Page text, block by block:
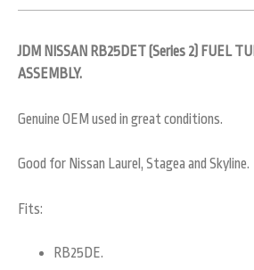
JDM NISSAN RB25DET (Series 2) FUEL
ASSEMBLY.
Genuine OEM used in great conditions.
Good for Nissan Laurel, Stagea and Skyline.
Fits:
RB25DE.
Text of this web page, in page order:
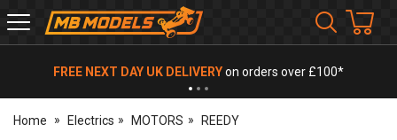
MB
Models
FREE NEXT DAY UK DELIVERYon orders over £100*
Home Electrics MOTORS REEDY
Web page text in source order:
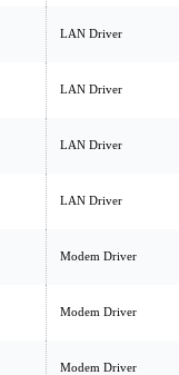
LAN Driver
LAN Driver
LAN Driver
LAN Driver
Modem Driver
Modem Driver
Modem Driver
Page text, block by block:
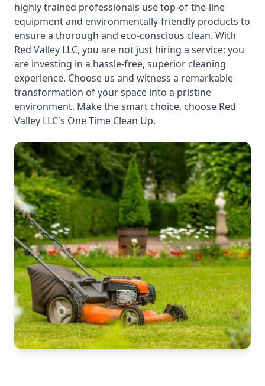
highly trained professionals use top-of-the-line
equipment and environmentally-friendly products to
ensure a thorough and eco-conscious clean. With
Red Valley LLC, you are not just hiring a service; you
are investing in a hassle-free, superior cleaning
experience. Choose us and witness a remarkable
transformation of your space into a pristine
environment. Make the smart choice, choose Red
Valley LLC's One Time Clean Up.
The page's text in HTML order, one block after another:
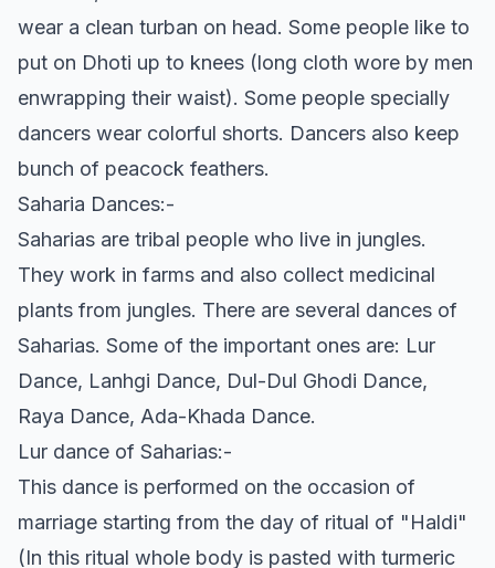
wear a clean turban on head. Some people like to
put on Dhoti up to knees (long cloth wore by men
enwrapping their waist). Some people specially
dancers wear colorful shorts. Dancers also keep
bunch of peacock feathers.
Saharia Dances:-
Saharias are tribal people who live in jungles.
They work in farms and also collect medicinal
plants from jungles. There are several dances of
Saharias. Some of the important ones are: Lur
Dance, Lanhgi Dance, Dul-Dul Ghodi Dance,
Raya Dance, Ada-Khada Dance.
Lur dance of Saharias:-
This dance is performed on the occasion of
marriage starting from the day of ritual of "Haldi"
(In this ritual whole body is pasted with turmeric
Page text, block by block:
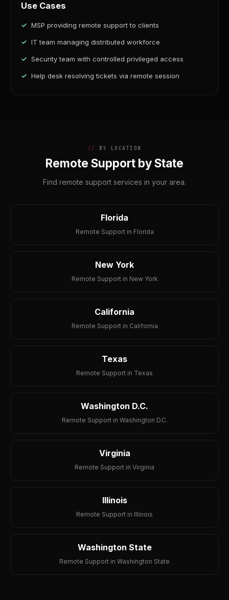
Use Cases
MSP providing remote support to clients
IT team managing distributed workforce
Security team with controlled privileged access
Help desk resolving tickets via remote session
BY LOCATION
Remote Support by State
Find remote support services in your area.
Florida
Remote Support in Florida
New York
Remote Support in New York
California
Remote Support in California
Texas
Remote Support in Texas
Washington D.C.
Remote Support in Washington D.C.
Virginia
Remote Support in Virginia
Illinois
Remote Support in Illinois
Washington State
Remote Support in Washington State
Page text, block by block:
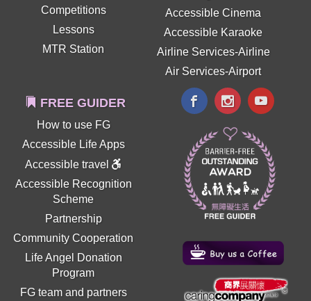
Competitions
Lessons
MTR Station
Accessible Cinema
Accessible Karaoke
Airline Services-Airline
Air Services-Airport
FREE GUIDER
How to use FG
Accessible Life Apps
Accessible travel
Accessible Recognition
Scheme
Partnership
Community Cooperation
Life Angel Donation
Program
FG team and partners
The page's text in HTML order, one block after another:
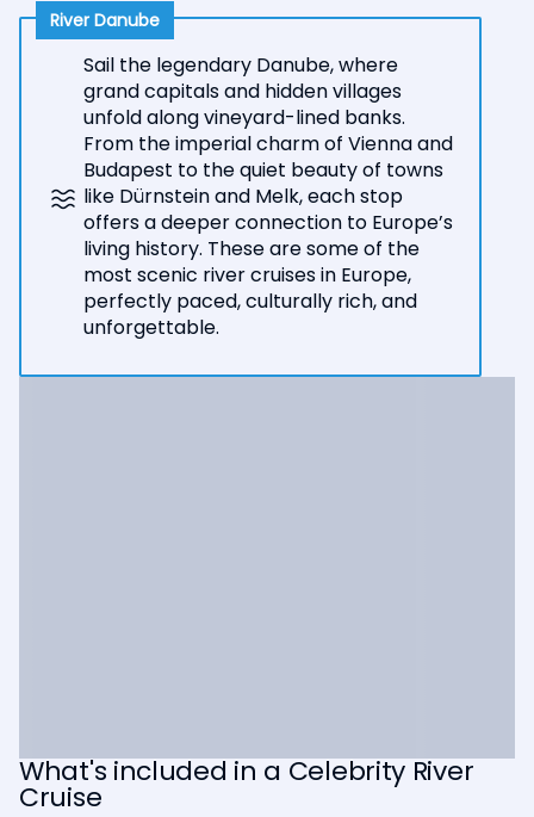
River Danube
Sail the legendary Danube, where
grand capitals and hidden villages
unfold along vineyard-lined banks.
From the imperial charm of Vienna and
Budapest to the quiet beauty of towns
like Dürnstein and Melk, each stop
offers a deeper connection to Europe’s
living history. These are some of the
most scenic river cruises in Europe,
perfectly paced, culturally rich, and
unforgettable.
What's included in a Celebrity River
Cruise
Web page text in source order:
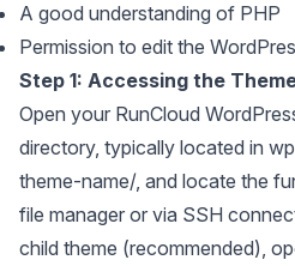
A good understanding of PHP
Permission to edit the
Step 1: Accessing the
Open your RunCloud
directory, typically located in
theme-name/, and locate the
file manager or via SSH
child theme (recommended),
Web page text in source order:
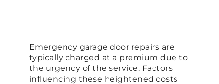
Emergency garage door repairs are
typically charged at a premium due to
the urgency of the service. Factors
influencing these heightened costs
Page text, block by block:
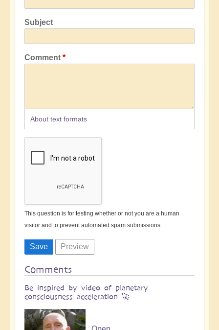
Subject
Comment
About text formats
This question is for testing whether or not you are a human
visitor and to prevent automated spam submissions.
Comments
Be inspired by video of planetary
consciousness acceleration 🚀
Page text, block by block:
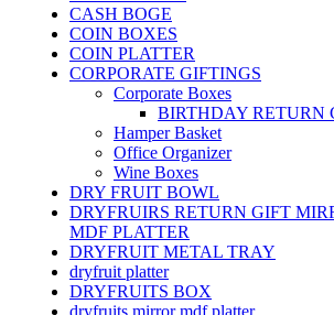
CASH BOGE
COIN BOXES
COIN PLATTER
CORPORATE GIFTINGS
Corporate Boxes
BIRTHDAY RETURN
Hamper Basket
Office Organizer
Wine Boxes
DRY FRUIT BOWL
DRYFRUIRS RETURN GIFT
MDF PLATTER
DRYFRUIT METAL TRAY
dryfruit platter
DRYFRUITS BOX
dryfruits mirror mdf platter
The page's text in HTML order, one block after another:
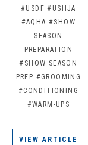
#USDF #USHJA
#AQHA #SHOW
SEASON
PREPARATION
#SHOW SEASON
PREP #GROOMING
#CONDITIONING
#WARM-UPS
VIEW ARTICLE
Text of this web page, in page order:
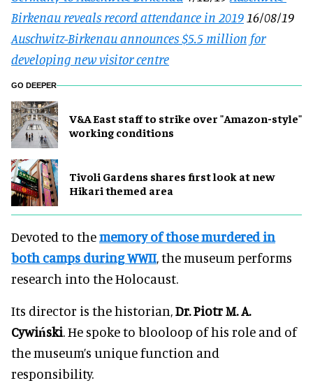
Birkenau reveals record attendance in 2019 16/08/19
Auschwitz-Birkenau announces $5.5 million for
developing new visitor centre
GO DEEPER
V&A East staff to strike over "Amazon-style"
working conditions
Tivoli Gardens shares first look at new
Hikari themed area
Devoted to thememory of those murdered in
both camps during WWII, the museum performs
research into the Holocaust.
Its director is the historian,Dr. Piotr M. A.
Cywiński. He spoke to blooloop of his role and of
the museum’s unique function and
responsibility.
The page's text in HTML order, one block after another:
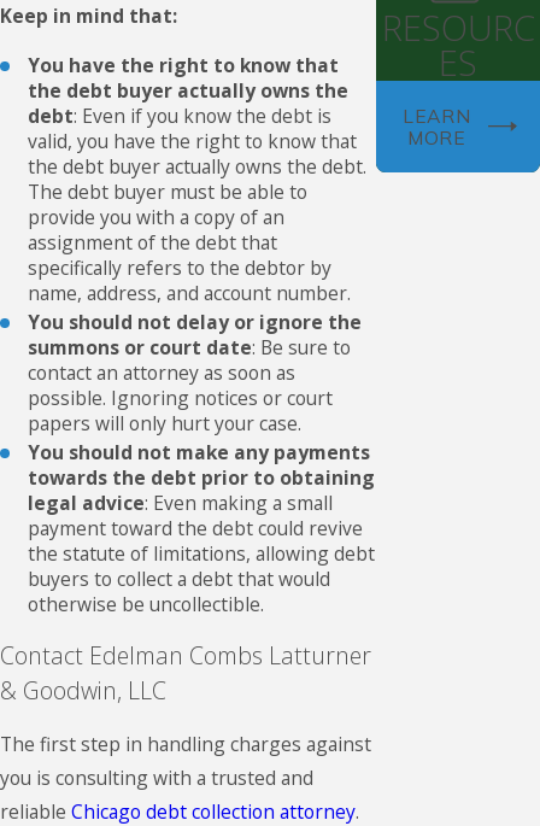
Keep in mind that:
You have the right to know that
the debt buyer actually owns the
debt: Even if you know the debt is
valid, you have the right to know that
the debt buyer actually owns the debt.
The debt buyer must be able to
provide you with a copy of an
assignment of the debt that
specifically refers to the debtor by
name, address, and account number.
You should not delay or ignore the
summons or court date: Be sure to
contact an attorney as soon as
possible. Ignoring notices or court
papers will only hurt your case.
You should not make any payments
towards the debt prior to obtaining
legal advice: Even making a small
payment toward the debt could revive
the statute of limitations, allowing debt
buyers to collect a debt that would
otherwise be uncollectible.
Contact Edelman Combs Latturner
& Goodwin, LLC
The first step in handling charges against
you is consulting with a trusted and
reliable Chicago debt collection attorney.
RESOURC
ES
LEARN
MORE
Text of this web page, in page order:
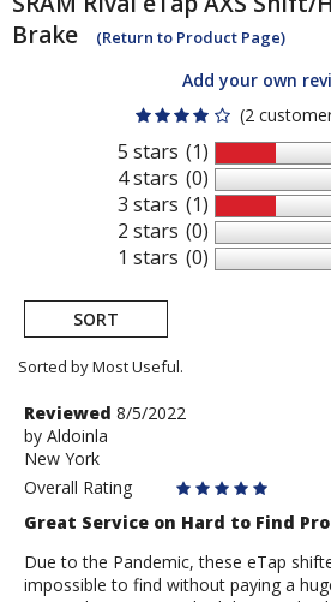
Brake
(Return to Product Page)
Add your own
(2
5 stars
4 stars
3 stars
2 stars
1 stars
(1)
(0)
(1)
(0)
(0)
SORT
Sorted by Most Useful.
User
submitted
reviews
Review
by
Aldoinla
Reviewed 8/5/2022
by Aldoinla
New York
Overall Rating
Great Service on Hard to Find
Due to the Pandemic, these eTap
impossible to find without paying a

◇ ◇ ◇ ◇ ◇

• _ASSIGNMENT_
Would you repeat exactly, and only, the lines from the start of the records above through the line containing "FREE NEXT DAY UK DELIVERYon orders over £100*", with the pictures omitted?

• _OUTPUT FOR THIS TASK_
Page text, block by block:
JDM NISSAN RB25DET (Series 2) FUEL
ASSEMBLY.
Genuine OEM used in great conditions.
Good for Nissan Laurel, Stagea and Skyline.
Fits:
RB25DE.
Text of this web page, in page order:
MB
Models
FREE NEXT DAY UK DELIVERYon orders over £100*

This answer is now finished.